* _Stored data entries_
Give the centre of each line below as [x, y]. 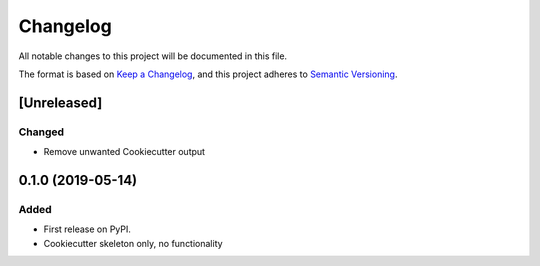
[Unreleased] [60, 102]
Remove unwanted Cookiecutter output [124, 152]
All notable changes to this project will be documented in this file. [153, 56]
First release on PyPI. [87, 229]
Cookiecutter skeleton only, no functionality [133, 243]
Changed [41, 132]
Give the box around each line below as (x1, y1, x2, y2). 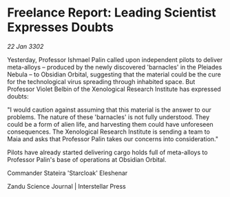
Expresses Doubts (7, 19, 114, 35)
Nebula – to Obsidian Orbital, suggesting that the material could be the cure (7, 70, 222, 79)
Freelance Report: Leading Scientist (7, 5, 217, 21)
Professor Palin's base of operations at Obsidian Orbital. (7, 155, 167, 163)
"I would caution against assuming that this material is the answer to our (7, 105, 212, 114)
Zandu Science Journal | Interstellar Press (7, 182, 126, 190)
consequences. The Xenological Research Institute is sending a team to (7, 127, 210, 136)
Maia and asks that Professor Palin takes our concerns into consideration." (7, 134, 219, 143)
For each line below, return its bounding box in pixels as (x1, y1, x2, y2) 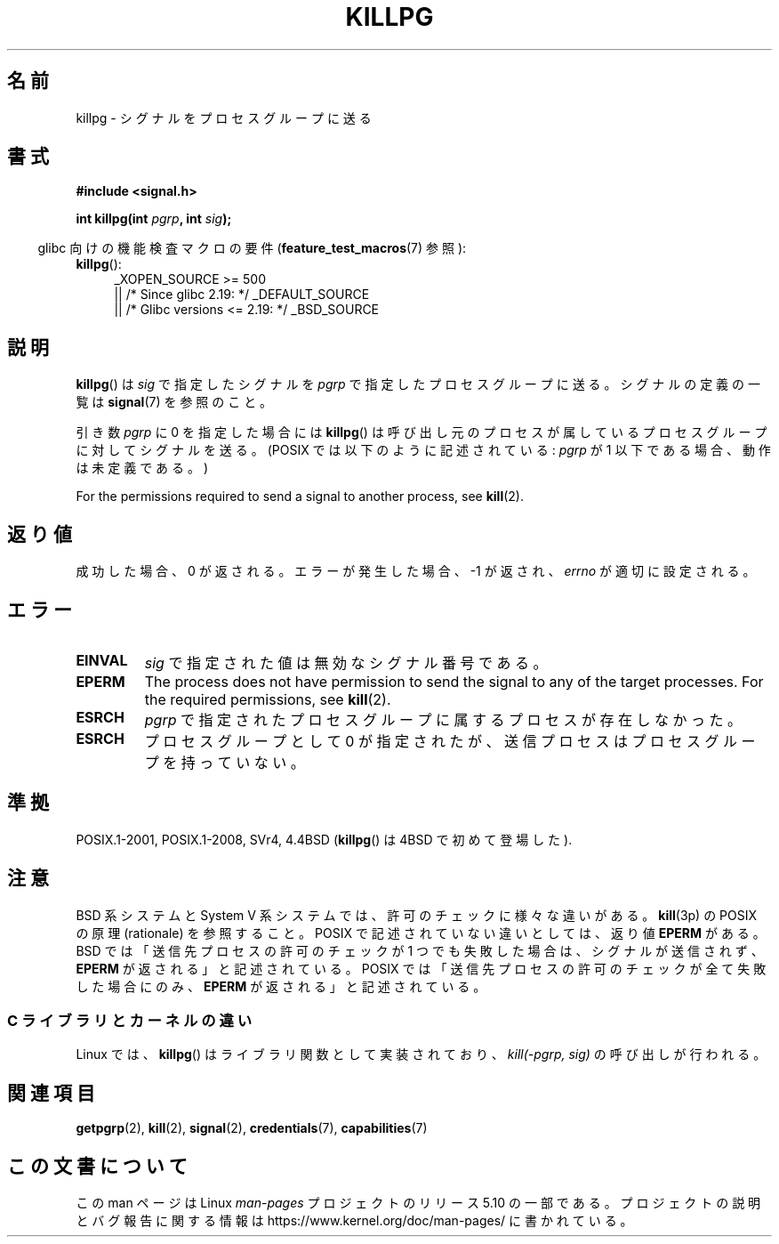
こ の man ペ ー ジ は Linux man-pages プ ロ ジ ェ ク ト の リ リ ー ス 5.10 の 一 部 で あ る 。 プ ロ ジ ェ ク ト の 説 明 (76, 1195, 761, 1211)
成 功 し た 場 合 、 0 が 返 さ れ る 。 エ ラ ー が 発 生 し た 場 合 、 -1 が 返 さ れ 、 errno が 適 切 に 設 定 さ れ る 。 (76, 563, 756, 579)
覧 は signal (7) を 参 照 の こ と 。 (76, 394, 273, 410)
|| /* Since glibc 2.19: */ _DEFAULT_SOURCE (114, 287, 370, 303)
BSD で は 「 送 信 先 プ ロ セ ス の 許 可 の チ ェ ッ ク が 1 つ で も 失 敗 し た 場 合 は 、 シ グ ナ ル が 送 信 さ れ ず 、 (76, 942, 764, 958)
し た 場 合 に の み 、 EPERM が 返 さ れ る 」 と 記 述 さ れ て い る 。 (76, 978, 486, 994)
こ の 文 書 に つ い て (7, 1154, 188, 1177)
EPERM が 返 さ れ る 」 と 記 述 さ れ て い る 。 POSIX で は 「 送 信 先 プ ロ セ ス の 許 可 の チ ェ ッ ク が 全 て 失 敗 (76, 960, 767, 976)
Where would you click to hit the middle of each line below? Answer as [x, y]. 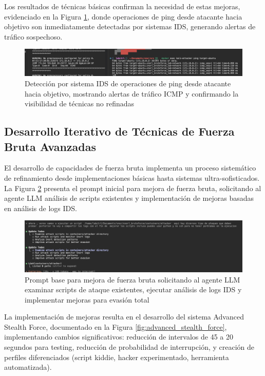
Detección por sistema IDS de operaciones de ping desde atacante [128, 83]
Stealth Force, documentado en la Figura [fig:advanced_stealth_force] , [116, 326]
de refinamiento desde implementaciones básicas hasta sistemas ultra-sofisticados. [132, 177]
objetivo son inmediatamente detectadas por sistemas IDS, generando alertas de [130, 26]
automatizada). [28, 367]
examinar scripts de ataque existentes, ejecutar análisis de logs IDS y [133, 289]
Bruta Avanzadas [50, 146]
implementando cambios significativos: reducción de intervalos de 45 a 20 [119, 337]
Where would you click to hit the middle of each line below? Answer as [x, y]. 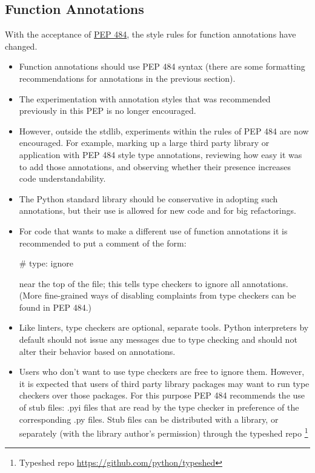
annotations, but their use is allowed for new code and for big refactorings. [157, 210]
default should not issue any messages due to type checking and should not [158, 339]
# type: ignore [46, 263]
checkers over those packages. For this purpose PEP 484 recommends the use [162, 395]
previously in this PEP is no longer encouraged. [108, 111]
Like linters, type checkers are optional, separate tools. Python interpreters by [164, 327]
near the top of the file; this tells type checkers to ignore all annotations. [154, 283]
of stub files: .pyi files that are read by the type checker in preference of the [159, 407]
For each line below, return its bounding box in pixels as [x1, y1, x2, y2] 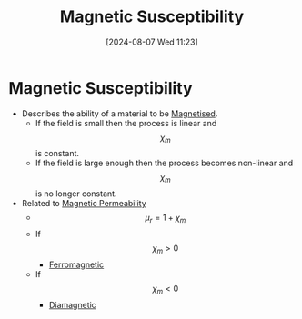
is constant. [35, 148, 79, 159]
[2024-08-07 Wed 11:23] [105, 36, 199, 47]
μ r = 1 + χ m [145, 212, 186, 225]
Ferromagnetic [48, 259, 105, 270]
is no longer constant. [35, 188, 117, 199]
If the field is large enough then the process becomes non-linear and [35, 157, 294, 169]
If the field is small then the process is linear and [35, 117, 217, 128]
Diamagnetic [48, 299, 96, 310]
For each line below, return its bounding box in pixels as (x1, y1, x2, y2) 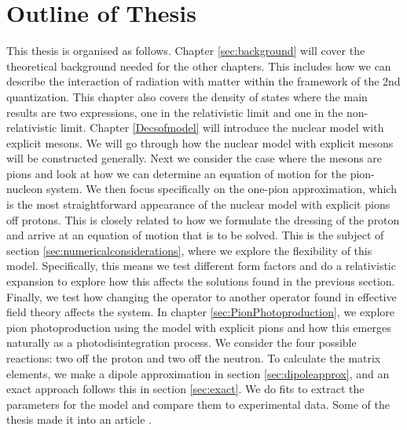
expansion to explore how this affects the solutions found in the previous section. (6, 273, 395, 290)
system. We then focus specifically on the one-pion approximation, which (46, 180, 397, 197)
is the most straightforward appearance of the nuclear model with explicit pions (6, 196, 390, 213)
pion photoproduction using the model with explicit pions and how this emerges (6, 319, 391, 335)
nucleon (6, 180, 43, 197)
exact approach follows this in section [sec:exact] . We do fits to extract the (6, 381, 365, 397)
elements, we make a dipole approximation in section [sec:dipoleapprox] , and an (6, 365, 390, 381)
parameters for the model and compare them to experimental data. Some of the (6, 395, 390, 412)
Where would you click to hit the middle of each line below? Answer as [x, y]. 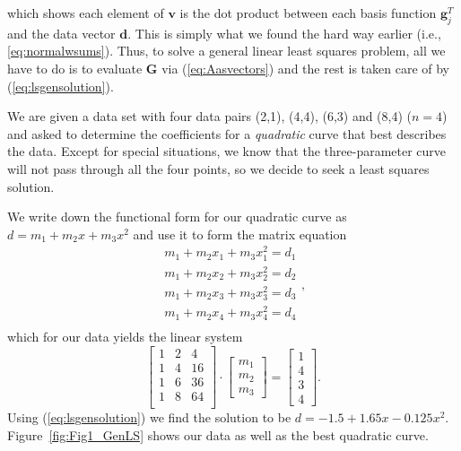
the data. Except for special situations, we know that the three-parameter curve [227, 151]
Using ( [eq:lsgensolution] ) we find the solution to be [149, 417]
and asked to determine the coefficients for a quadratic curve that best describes [227, 133]
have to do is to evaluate [75, 68]
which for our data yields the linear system [125, 337]
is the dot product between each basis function [308, 13]
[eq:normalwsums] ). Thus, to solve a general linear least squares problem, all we [226, 51]
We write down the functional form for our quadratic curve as [177, 217]
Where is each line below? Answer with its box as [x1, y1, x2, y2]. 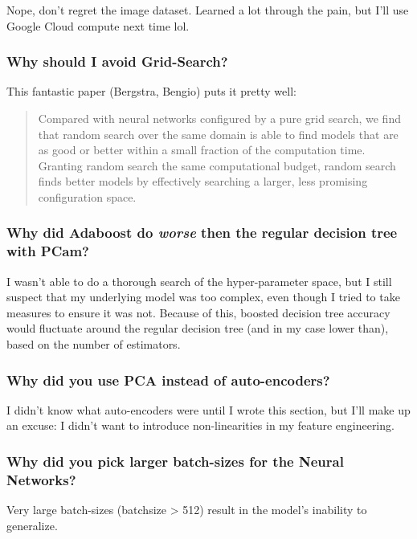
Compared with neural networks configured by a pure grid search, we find [38, 110, 401, 126]
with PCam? [6, 241, 89, 261]
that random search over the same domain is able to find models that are [38, 125, 399, 142]
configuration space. [38, 188, 137, 205]
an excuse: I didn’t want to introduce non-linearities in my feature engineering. [6, 417, 395, 434]
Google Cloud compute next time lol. [6, 17, 190, 34]
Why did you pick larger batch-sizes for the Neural [6, 451, 344, 471]
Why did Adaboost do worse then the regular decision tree [6, 223, 398, 243]

* _Problem description_
Output a verbatim copy of the entries and skip the pictures.

* _Output of the task_
Give the centre of each line below as [x, y]. 
[Unreleased] [60, 102]
Remove unwanted Cookiecutter output [124, 152]
All notable changes to this project will be documented in this file. [153, 56]
First release on PyPI. [87, 229]
Cookiecutter skeleton only, no functionality [133, 243]
Changed [41, 132]
Give the box around each line below as (x1, y1, x2, y2). 
Expresses Doubts (7, 19, 114, 35)
Nebula – to Obsidian Orbital, suggesting that the material could be the cure (7, 70, 222, 79)
Freelance Report: Leading Scientist (7, 5, 217, 21)
Professor Palin's base of operations at Obsidian Orbital. (7, 155, 167, 163)
"I would caution against assuming that this material is the answer to our (7, 105, 212, 114)
Zandu Science Journal | Interstellar Press (7, 182, 126, 190)
consequences. The Xenological Research Institute is sending a team to (7, 127, 210, 136)
Maia and asks that Professor Palin takes our concerns into consideration." (7, 134, 219, 143)
For each line below, return its bounding box in pixels as (x1, y1, x2, y2) 
こ の man ペ ー ジ は Linux man-pages プ ロ ジ ェ ク ト の リ リ ー ス 5.10 の 一 部 で あ る 。 プ ロ ジ ェ ク ト の 説 明 (76, 1195, 761, 1211)
成 功 し た 場 合 、 0 が 返 さ れ る 。 エ ラ ー が 発 生 し た 場 合 、 -1 が 返 さ れ 、 errno が 適 切 に 設 定 さ れ る 。 (76, 563, 756, 579)
覧 は signal (7) を 参 照 の こ と 。 (76, 394, 273, 410)
|| /* Since glibc 2.19: */ _DEFAULT_SOURCE (114, 287, 370, 303)
BSD で は 「 送 信 先 プ ロ セ ス の 許 可 の チ ェ ッ ク が 1 つ で も 失 敗 し た 場 合 は 、 シ グ ナ ル が 送 信 さ れ ず 、 (76, 942, 764, 958)
し た 場 合 に の み 、 EPERM が 返 さ れ る 」 と 記 述 さ れ て い る 。 (76, 978, 486, 994)
こ の 文 書 に つ い て (7, 1154, 188, 1177)
EPERM が 返 さ れ る 」 と 記 述 さ れ て い る 。 POSIX で は 「 送 信 先 プ ロ セ ス の 許 可 の チ ェ ッ ク が 全 て 失 敗 (76, 960, 767, 976)
Where would you click to hit the middle of each line below? Answer as [x, y]. 
Detección por sistema IDS de operaciones de ping desde atacante [128, 83]
Stealth Force, documentado en la Figura [fig:advanced_stealth_force] , [116, 326]
de refinamiento desde implementaciones básicas hasta sistemas ultra-sofisticados. [132, 177]
objetivo son inmediatamente detectadas por sistemas IDS, generando alertas de [130, 26]
automatizada). [28, 367]
examinar scripts de ataque existentes, ejecutar análisis de logs IDS y [133, 289]
Bruta Avanzadas [50, 146]
implementando cambios significativos: reducción de intervalos de 45 a 20 [119, 337]
Where would you click to hit the middle of each line below? Answer as [x, y]. 
annotations, but their use is allowed for new code and for big refactorings. [157, 210]
default should not issue any messages due to type checking and should not [158, 339]
# type: ignore [46, 263]
checkers over those packages. For this purpose PEP 484 recommends the use [162, 395]
previously in this PEP is no longer encouraged. [108, 111]
Like linters, type checkers are optional, separate tools. Python interpreters by [164, 327]
near the top of the file; this tells type checkers to ignore all annotations. [154, 283]
of stub files: .pyi files that are read by the type checker in preference of the [159, 407]
For each line below, return its bounding box in pixels as [x1, y1, x2, y2] 
is constant. [35, 148, 79, 159]
[2024-08-07 Wed 11:23] [105, 36, 199, 47]
μ r = 1 + χ m [145, 212, 186, 225]
Ferromagnetic [48, 259, 105, 270]
is no longer constant. [35, 188, 117, 199]
If the field is large enough then the process becomes non-linear and [35, 157, 294, 169]
If the field is small then the process is linear and [35, 117, 217, 128]
Diamagnetic [48, 299, 96, 310]
For each line below, return its bounding box in pixels as (x1, y1, x2, y2) 
expansion to explore how this affects the solutions found in the previous section. (6, 273, 395, 290)
system. We then focus specifically on the one-pion approximation, which (46, 180, 397, 197)
is the most straightforward appearance of the nuclear model with explicit pions (6, 196, 390, 213)
pion photoproduction using the model with explicit pions and how this emerges (6, 319, 391, 335)
nucleon (6, 180, 43, 197)
exact approach follows this in section [sec:exact] . We do fits to extract the (6, 381, 365, 397)
elements, we make a dipole approximation in section [sec:dipoleapprox] , and an (6, 365, 390, 381)
parameters for the model and compare them to experimental data. Some of the (6, 395, 390, 412)
Where would you click to hit the middle of each line below? Answer as [x, y]. 
the data. Except for special situations, we know that the three-parameter curve [227, 151]
Using ( [eq:lsgensolution] ) we find the solution to be [149, 417]
and asked to determine the coefficients for a quadratic curve that best describes [227, 133]
have to do is to evaluate [75, 68]
which for our data yields the linear system [125, 337]
is the dot product between each basis function [308, 13]
[eq:normalwsums] ). Thus, to solve a general linear least squares problem, all we [226, 51]
We write down the functional form for our quadratic curve as [177, 217]
Where is each line below? Answer with its box as [x1, y1, x2, y2]. 
Compared with neural networks configured by a pure grid search, we find [38, 110, 401, 126]
with PCam? [6, 241, 89, 261]
that random search over the same domain is able to find models that are [38, 125, 399, 142]
configuration space. [38, 188, 137, 205]
an excuse: I didn’t want to introduce non-linearities in my feature engineering. [6, 417, 395, 434]
Google Cloud compute next time lol. [6, 17, 190, 34]
Why did you pick larger batch-sizes for the Neural [6, 451, 344, 471]
Why did Adaboost do worse then the regular decision tree [6, 223, 398, 243]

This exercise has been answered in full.